When a Six County majority wants a United Ireland (as the decisive majority in the island once wanted Home Rule and then an independent Republic) will the Protestants, reduced to a minority in the Six Counties, accept it?

What if they don’t?

What if they do what the Protestant minority on the island did in the past and revolt against it, proclaiming — as the Catholic-Nationalist Irish in the old UK did — that their own identity is more important than a “democratic majority” of people of a different national identity?

IS THERE A SOLUTION?

The way out of the morass is a Federal United Ireland, linked closely, and perhaps confederated, with Britain.
One of the great tragedies in Northern Ireland over the last four decades has been the virtual destruction of the socialist left.

In the late 1960s a lot of people there proclaimed themselves socialist — the official Republican Movement, the younger leaders of the Civil Rights movement, from Michael Farrell to Bernadette Devlin (now McAliskey) and many others.

In the 1970 Westminster general election, a young Bogside socialist, Eamonn McCann, standing on a left-wing, class struggle platform, got nearly 9,000 votes in Derry.

In the recent election, McCann, now a prominent media pundit, got 1,649 votes in the same area.
Socialism in Northern Ireland was cut down because the best of the socialists tried to ignore the “constitutional questions”, proclaiming that socialism was the answer to Catholic-Protestant conflicts of identity, to Partition, to everything.

But only real, historically conditioned people — in the first place, working class people — can achieve socialism.

In part because socialists offered them no answers to the constitutional questions that perplexed them when the pre-69 structures fell apart, the workers in Northern Ireland, Protestant and Catholic alike, bitterly divided, lined up behind their respective communal leaders and their politics.

The political beneficiaries of the separation of Unionist workers from the old Orange-Unionist establishment — a development which socialists had fervently wished for for many decades — were the quasi-populist Paisleyites.
Because they had no answer to the constitutional question, the socialists were politically marginalised.

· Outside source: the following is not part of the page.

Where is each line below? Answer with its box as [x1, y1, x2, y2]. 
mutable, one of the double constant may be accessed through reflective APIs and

What might a socialist, working class answer to this question be? Consistent democracy! The Bolshevik Party proclaimed long ago, in 1913, what that means in conditions such as those of Northern Ireland.

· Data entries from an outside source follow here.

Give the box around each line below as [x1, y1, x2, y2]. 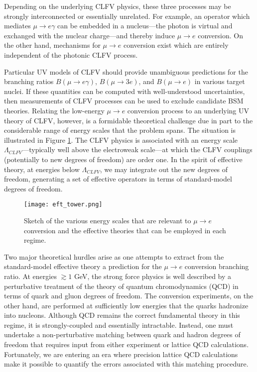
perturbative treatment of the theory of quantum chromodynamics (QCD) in [4, 280, 239, 291]
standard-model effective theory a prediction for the [4, 261, 162, 272]
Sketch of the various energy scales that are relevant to [24, 215, 191, 225]
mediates [4, 20, 31, 31]
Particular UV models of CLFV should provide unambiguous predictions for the [4, 66, 248, 77]
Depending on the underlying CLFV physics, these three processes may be [4, 1, 231, 11]
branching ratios [4, 76, 54, 87]
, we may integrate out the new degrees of [100, 164, 228, 174]
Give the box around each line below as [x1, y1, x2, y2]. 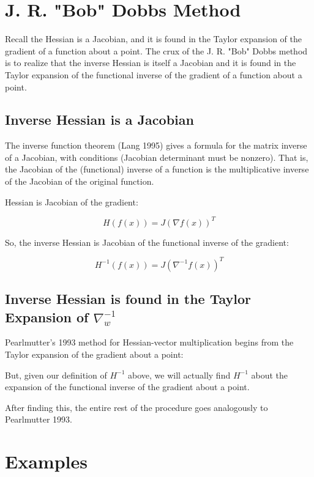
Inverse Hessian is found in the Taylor [5, 289, 252, 308]
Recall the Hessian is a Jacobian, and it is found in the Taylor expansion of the [5, 32, 302, 45]
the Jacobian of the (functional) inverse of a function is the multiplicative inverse [5, 163, 309, 176]
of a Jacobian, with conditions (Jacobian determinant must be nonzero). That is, [5, 150, 308, 163]
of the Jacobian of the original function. [5, 175, 154, 188]
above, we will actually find [127, 368, 231, 381]
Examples [5, 449, 88, 474]
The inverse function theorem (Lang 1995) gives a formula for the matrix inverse [5, 139, 307, 152]

“In so far as national peace is in any way possible in a capitalist society based on exploitation, profit-making and strife, it is attainable only under a consistently and thoroughly democratic republican system of government… the constitution of which contains a fundamental law that prohibits any privileges whatsoever to any one nation and any encroachment whatsoever upon the rights of a national minority. This particularly calls for wide regional autonomy and fully democratic local government, with the boundaries of the self-governing and autonomous regions determined by the local inhabitants themselves on the basis of their economic and social conditions, national make-up of the population, etc.”

Against this, the demagogic reply is frequently made that that is a proposal to repartition Ireland. Those who dismiss a federal united Ireland because it would mean redrawing boundaries rationally and democratically allowing the maximum local self-rule are in effect arguing that the existing partition is the best possible partition!

The alternative to such a consistently democratic approach is not a united Ireland, but the existing partition.

A unitary Irish state is not on. Not now, and not in the calculable future. Not, most likely, even if a mainly Catholic majority in Northern Ireland votes for such a united Ireland.

A federal united Ireland, with northern British-Irish self-government and linked more closely with Britain, perhaps in a confederation, is the only constitutional framework in which — and by the advocacy of which — the working class in Ireland, Catholic and Protestant, in the Six and 26 Counties alike can unite and offer political answers to the issues that dominate life in the north, as a direct result of the botched, anti-democratic partition imposed on Ireland in 1921-22.